EXERCISE DETAILS.
Write only the number of lines in the entries that hold the string "drybjed".

[Stored records]

=== Begin Enclosure ===

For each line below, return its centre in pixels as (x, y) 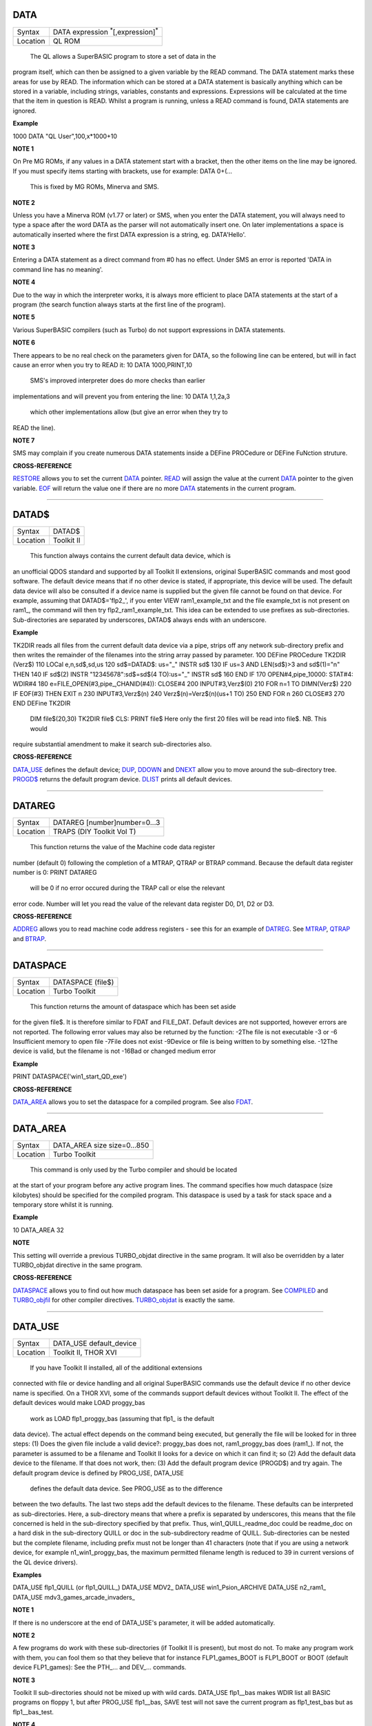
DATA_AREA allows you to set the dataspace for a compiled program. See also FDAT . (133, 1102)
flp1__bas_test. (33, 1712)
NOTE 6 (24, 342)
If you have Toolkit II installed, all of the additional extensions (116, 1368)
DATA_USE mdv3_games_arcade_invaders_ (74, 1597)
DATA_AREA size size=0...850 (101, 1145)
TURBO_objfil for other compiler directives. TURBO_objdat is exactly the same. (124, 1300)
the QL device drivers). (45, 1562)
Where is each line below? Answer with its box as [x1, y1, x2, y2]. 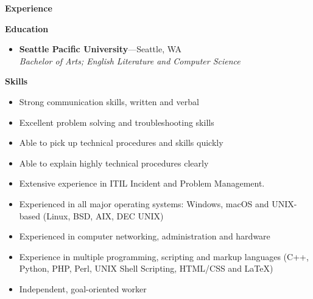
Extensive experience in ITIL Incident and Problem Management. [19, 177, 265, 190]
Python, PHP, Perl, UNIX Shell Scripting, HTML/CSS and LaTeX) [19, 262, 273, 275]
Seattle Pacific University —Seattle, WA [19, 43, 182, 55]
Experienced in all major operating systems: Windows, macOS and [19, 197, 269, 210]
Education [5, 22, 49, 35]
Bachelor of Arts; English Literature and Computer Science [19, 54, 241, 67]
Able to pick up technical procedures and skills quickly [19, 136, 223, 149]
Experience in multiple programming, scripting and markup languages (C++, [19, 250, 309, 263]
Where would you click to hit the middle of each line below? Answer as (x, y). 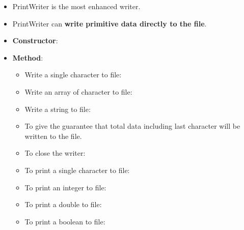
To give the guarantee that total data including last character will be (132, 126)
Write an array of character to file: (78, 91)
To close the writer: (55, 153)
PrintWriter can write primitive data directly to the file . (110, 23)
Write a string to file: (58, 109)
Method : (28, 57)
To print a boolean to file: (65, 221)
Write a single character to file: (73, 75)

=== End Enclosure ===
=== Begin Enclosure ===

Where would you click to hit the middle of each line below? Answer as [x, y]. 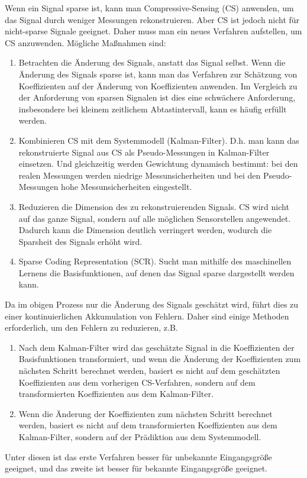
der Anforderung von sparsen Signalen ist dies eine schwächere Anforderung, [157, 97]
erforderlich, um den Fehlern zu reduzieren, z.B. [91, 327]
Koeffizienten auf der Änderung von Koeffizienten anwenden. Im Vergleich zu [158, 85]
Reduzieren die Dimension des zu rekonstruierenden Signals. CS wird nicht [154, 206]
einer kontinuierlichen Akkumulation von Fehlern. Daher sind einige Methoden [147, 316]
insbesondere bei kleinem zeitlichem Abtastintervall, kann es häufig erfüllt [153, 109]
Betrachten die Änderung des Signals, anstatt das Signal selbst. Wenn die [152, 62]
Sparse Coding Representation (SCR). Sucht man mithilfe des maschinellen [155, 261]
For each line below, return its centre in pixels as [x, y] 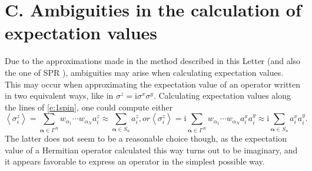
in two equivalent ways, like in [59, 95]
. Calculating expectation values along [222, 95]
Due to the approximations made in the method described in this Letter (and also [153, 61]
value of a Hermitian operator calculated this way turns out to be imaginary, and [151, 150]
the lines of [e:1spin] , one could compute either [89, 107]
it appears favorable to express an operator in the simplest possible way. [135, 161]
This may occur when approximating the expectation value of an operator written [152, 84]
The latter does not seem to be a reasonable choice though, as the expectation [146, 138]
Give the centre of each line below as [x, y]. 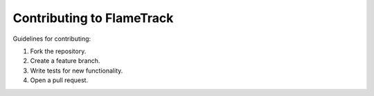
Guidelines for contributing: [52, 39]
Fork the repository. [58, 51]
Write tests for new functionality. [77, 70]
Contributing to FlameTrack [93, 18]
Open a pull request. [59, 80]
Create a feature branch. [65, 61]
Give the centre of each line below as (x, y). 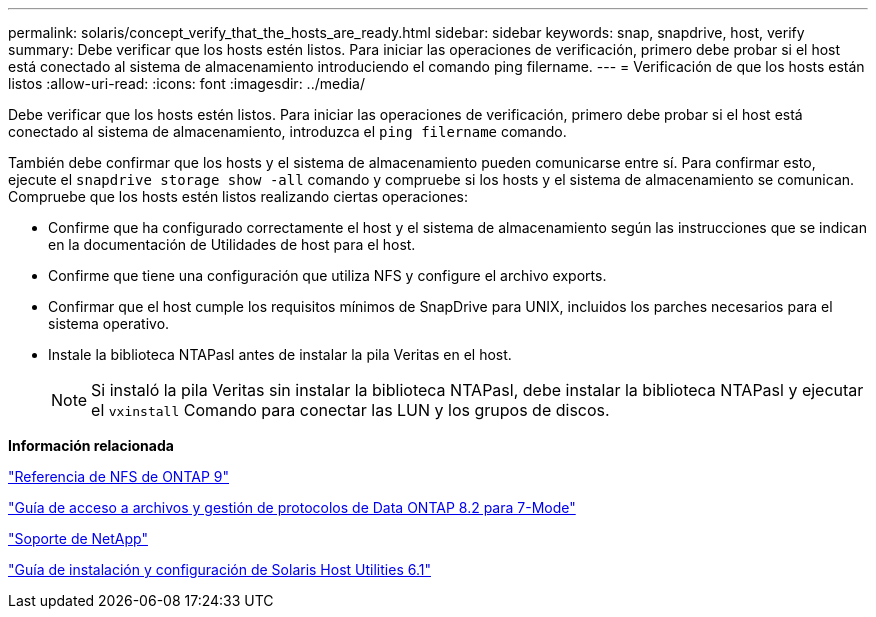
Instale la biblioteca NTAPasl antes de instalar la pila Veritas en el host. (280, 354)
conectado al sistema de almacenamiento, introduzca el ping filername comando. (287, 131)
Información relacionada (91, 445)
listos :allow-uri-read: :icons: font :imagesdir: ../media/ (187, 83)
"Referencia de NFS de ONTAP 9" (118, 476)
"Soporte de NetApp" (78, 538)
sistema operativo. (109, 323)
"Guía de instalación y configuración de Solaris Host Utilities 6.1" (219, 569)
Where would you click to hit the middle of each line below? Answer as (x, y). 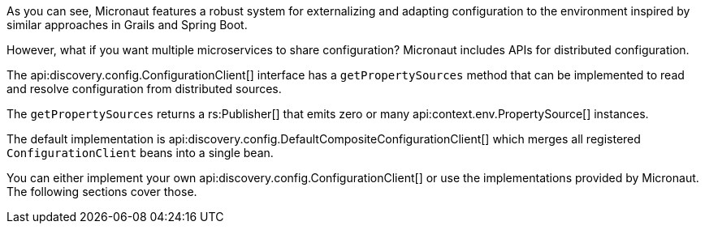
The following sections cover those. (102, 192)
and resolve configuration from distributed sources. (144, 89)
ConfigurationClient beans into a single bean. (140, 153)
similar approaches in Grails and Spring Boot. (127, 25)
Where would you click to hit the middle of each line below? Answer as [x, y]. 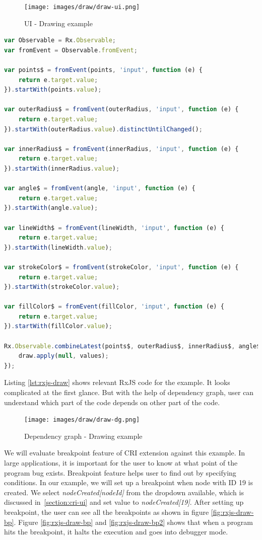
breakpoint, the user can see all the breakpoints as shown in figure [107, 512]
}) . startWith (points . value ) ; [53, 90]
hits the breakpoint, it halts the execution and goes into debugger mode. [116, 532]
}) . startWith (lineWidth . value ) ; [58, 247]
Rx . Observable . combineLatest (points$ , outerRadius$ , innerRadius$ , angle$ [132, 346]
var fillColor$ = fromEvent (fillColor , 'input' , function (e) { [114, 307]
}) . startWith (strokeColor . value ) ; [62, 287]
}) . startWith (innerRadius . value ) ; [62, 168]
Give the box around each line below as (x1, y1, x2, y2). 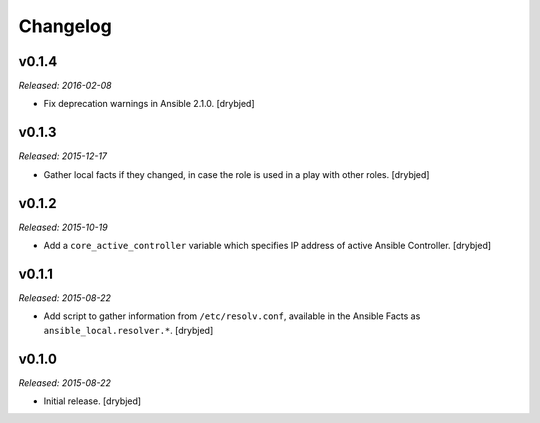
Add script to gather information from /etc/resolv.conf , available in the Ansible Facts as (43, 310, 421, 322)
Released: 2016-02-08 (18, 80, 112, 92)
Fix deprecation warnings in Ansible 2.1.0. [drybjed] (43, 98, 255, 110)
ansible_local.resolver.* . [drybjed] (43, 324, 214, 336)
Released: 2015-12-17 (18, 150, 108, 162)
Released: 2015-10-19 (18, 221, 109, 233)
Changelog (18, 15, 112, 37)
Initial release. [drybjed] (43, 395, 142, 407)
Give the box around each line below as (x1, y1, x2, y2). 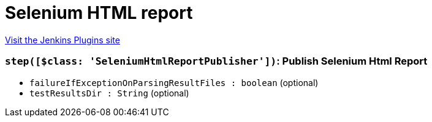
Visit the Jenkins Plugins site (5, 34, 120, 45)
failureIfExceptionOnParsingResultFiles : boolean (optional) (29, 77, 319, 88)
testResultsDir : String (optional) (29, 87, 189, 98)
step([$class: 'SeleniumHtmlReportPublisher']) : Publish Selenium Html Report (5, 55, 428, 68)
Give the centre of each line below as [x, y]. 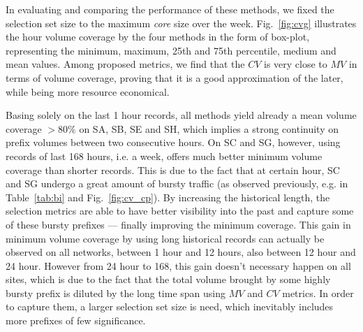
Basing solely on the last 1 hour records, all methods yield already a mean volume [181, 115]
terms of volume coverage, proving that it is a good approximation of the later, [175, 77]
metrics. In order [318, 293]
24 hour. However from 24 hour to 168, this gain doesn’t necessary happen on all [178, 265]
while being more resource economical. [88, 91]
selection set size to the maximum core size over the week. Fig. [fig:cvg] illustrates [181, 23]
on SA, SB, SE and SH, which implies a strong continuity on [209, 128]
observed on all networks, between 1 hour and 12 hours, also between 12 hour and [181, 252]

=== End Enclosure ===
=== Begin Enclosure ===

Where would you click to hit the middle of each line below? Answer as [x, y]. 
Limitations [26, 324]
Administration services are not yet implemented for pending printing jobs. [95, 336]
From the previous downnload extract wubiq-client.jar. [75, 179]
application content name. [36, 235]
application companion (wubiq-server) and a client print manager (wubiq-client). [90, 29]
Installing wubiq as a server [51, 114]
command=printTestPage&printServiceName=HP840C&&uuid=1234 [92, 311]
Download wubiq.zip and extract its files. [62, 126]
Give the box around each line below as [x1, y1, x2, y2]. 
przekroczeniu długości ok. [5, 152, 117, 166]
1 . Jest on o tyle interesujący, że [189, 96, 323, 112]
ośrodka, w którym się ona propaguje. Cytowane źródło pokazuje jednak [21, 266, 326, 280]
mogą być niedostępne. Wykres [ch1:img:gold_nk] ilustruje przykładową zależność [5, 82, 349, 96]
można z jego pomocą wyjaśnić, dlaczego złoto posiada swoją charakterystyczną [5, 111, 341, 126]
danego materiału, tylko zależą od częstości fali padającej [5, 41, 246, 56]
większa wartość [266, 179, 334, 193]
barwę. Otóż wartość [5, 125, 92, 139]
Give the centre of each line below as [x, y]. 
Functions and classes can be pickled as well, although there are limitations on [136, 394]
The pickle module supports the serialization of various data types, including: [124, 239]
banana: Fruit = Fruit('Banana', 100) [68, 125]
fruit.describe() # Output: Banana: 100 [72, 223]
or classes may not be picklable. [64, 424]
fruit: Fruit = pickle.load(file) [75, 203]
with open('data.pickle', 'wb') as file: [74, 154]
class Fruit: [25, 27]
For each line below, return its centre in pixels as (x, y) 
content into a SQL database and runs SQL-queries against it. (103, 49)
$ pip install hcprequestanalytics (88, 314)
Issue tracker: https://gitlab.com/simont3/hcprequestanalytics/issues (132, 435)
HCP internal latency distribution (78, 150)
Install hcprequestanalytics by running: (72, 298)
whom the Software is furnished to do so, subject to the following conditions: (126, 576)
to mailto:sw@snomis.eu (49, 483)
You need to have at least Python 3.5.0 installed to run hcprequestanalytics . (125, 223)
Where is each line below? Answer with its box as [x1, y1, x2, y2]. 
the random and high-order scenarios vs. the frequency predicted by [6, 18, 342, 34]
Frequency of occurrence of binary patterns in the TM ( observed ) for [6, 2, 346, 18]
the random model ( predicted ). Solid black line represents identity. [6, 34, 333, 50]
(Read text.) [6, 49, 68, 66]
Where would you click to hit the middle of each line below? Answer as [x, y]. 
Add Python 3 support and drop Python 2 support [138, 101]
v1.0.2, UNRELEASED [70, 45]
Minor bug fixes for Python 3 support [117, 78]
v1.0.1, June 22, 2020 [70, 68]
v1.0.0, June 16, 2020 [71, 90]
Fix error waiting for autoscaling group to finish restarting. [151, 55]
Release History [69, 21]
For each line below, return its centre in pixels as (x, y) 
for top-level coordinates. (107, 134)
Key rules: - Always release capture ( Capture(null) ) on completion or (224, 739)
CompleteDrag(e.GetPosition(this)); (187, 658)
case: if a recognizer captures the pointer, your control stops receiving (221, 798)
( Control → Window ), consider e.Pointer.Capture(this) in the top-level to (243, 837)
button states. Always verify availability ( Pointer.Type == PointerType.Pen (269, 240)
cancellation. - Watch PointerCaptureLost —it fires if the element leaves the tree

=== End Enclosure ===

RESULT FOR THIS TASK.
3